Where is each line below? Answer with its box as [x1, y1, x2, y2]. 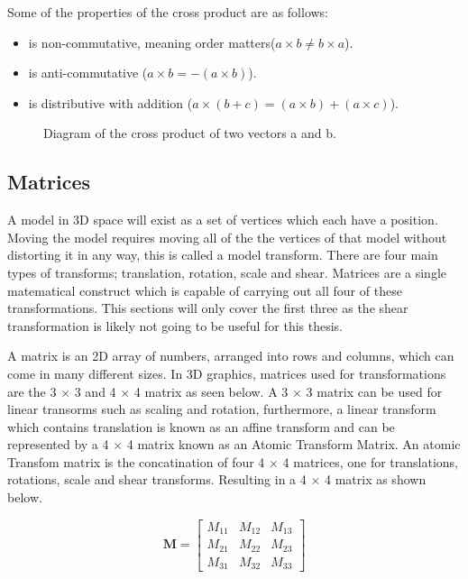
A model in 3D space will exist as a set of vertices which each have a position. [7, 210, 438, 229]
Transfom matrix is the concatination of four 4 [7, 452, 265, 471]
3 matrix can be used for [306, 381, 443, 400]
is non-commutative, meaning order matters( [28, 32, 276, 51]
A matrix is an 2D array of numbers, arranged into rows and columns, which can [7, 346, 454, 365]
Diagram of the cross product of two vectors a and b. [43, 124, 336, 142]
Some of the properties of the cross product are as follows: [7, 3, 329, 21]
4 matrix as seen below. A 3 [133, 381, 289, 400]
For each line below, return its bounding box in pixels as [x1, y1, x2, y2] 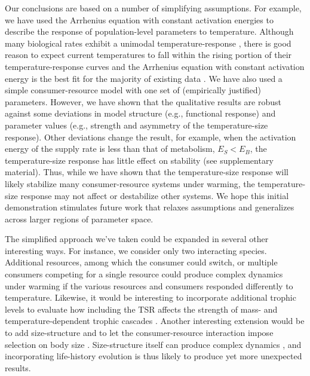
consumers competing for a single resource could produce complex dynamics [5, 268, 283, 280]
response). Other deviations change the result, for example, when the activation [5, 130, 296, 143]
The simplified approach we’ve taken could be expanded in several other [5, 233, 269, 245]
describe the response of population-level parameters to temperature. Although [5, 25, 294, 38]
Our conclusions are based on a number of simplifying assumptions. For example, [5, 2, 302, 14]
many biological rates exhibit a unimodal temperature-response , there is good [5, 36, 291, 49]
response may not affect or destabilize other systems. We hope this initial [20, 189, 289, 201]
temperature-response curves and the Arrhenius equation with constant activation [5, 60, 305, 72]
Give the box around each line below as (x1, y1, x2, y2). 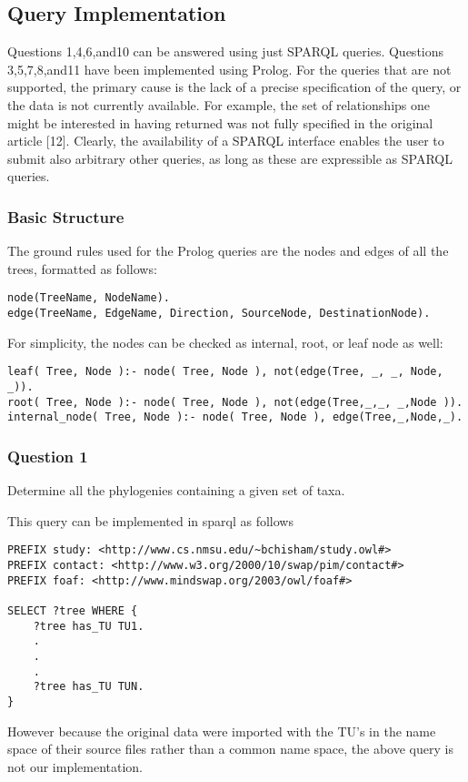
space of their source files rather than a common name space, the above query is (7, 739, 453, 758)
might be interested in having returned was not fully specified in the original (7, 113, 433, 132)
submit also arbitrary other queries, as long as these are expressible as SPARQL (7, 148, 453, 168)
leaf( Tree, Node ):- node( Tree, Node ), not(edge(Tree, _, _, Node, (7, 365, 443, 379)
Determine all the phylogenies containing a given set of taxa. (7, 481, 345, 500)
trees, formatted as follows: (7, 259, 157, 278)
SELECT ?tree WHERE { (7, 604, 138, 617)
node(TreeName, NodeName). (7, 291, 170, 305)
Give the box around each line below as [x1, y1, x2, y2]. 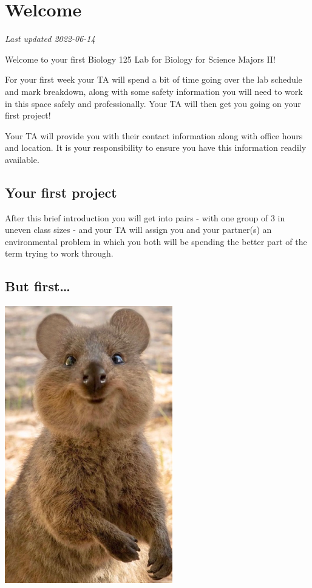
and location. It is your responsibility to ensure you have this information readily [5, 141, 307, 154]
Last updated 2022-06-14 [5, 32, 95, 45]
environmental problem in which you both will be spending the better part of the [5, 235, 307, 247]
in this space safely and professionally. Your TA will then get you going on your [5, 97, 301, 109]
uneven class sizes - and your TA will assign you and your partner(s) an [5, 223, 272, 236]
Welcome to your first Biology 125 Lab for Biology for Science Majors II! [5, 52, 276, 65]
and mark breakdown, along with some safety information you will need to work [5, 85, 303, 97]
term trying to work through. [5, 247, 114, 260]
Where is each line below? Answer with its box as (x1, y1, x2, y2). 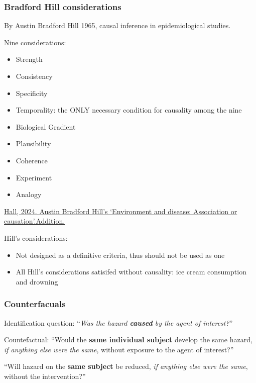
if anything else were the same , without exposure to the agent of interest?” (4, 344, 234, 354)
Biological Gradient (16, 121, 76, 132)
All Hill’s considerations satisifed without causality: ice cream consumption (16, 266, 246, 277)
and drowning (16, 276, 58, 286)
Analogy (16, 189, 42, 200)
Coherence (16, 155, 48, 165)
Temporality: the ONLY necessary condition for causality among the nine (16, 105, 242, 115)
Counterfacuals (4, 298, 66, 310)
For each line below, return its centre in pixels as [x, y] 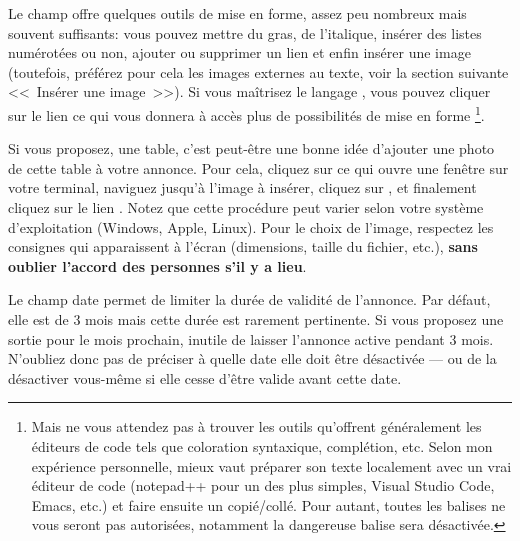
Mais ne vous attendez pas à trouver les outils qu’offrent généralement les [256, 426]
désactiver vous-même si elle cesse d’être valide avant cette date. [205, 377]
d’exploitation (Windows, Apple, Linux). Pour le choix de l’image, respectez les [251, 226]
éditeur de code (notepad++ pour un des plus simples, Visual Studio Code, [263, 485]
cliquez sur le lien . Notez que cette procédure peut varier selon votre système [246, 207]
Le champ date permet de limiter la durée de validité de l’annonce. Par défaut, [249, 299]
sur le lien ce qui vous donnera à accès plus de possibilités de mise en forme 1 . [246, 113]
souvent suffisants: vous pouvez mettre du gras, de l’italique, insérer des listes [245, 32]
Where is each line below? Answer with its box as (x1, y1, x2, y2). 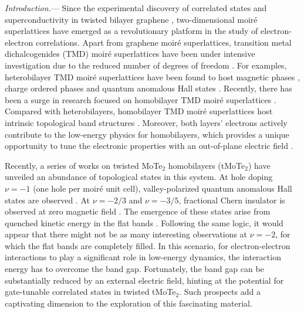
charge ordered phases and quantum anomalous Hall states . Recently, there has (5, 82, 292, 94)
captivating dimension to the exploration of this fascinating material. (5, 297, 252, 309)
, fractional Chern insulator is (178, 193, 285, 206)
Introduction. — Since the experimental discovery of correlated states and (5, 2, 267, 13)
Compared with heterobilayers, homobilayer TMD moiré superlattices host (5, 105, 273, 117)
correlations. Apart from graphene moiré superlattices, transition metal (35, 36, 292, 48)
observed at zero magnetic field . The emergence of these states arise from (5, 205, 271, 217)
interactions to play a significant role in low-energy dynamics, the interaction (5, 251, 281, 263)
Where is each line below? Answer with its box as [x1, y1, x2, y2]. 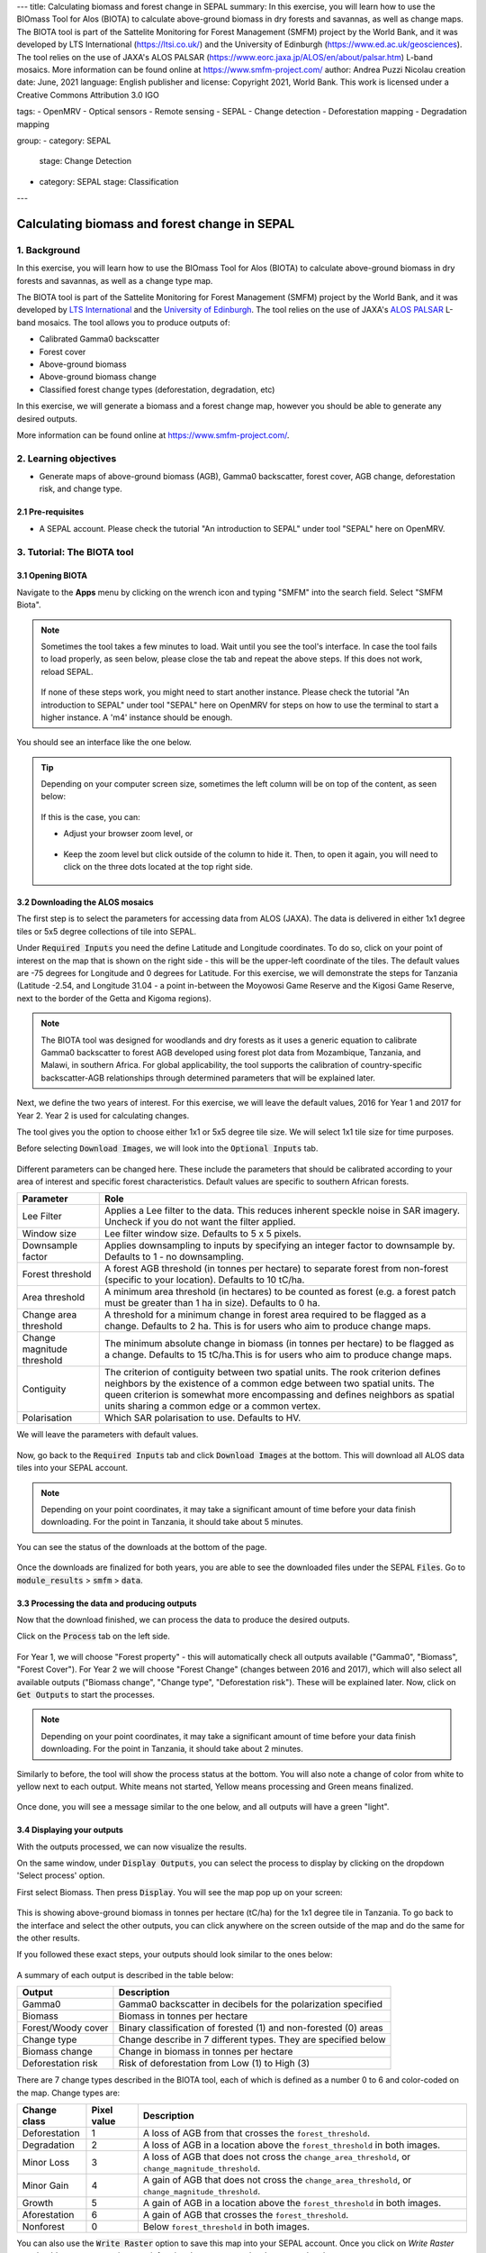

• [TASK ITEM]:
The reply is to be one number, the count of lines in the records above that contain "activation".

• [RESULT OF THE EXERCISE]:
2